We then pick another cell and try one of the possible digits there. If it leads to a contradiction, that is some cell now has all possible digits erased, we know that digit can’t be placed there so we try another. If we run out of digits to try, we then know the previous assumption was wrong. This process continues until we’ve placed digits in every space in the grid. Normally, this process is very fast, although there have been times when we’ve messed things up in the layout and the puzzle is impossible to generate. As an example, if we accidentally put five ‘even only’ constraints in a column, the puzzle is impossible to generate.

Once we have a puzzle generated, it’s time to start erasing. The goal here is to erase enough digits so that the puzzle still has exactly one solution – and isn’t too incredibly hard. A normal Sudoku can go down to about sixteen ‘givens’ (the digits pre-printed in the puzzle) before it becomes ambiguous. Our puzzles can get down to eight digits, although they’re likely to be too difficult to be any fun to solve.

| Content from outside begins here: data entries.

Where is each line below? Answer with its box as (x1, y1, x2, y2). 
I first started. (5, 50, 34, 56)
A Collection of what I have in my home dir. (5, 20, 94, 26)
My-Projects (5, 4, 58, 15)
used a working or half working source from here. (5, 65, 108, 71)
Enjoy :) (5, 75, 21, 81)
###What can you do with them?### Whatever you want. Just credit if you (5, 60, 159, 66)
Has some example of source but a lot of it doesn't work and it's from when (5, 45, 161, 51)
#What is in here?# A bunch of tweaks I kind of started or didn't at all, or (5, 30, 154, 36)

The process for erasing is always the same. We randomly pick a space and erase it, then feed the resultant puzzle into our solver. The solver then uses the constraints and finds ALL possible solutions for the puzzle. If it finds more than one solution, then we know that erasing the cell made the puzzle ambiguous. Ambiguous is bad – when you solve a puzzle the solution you get should always agree with the one in the back of the book.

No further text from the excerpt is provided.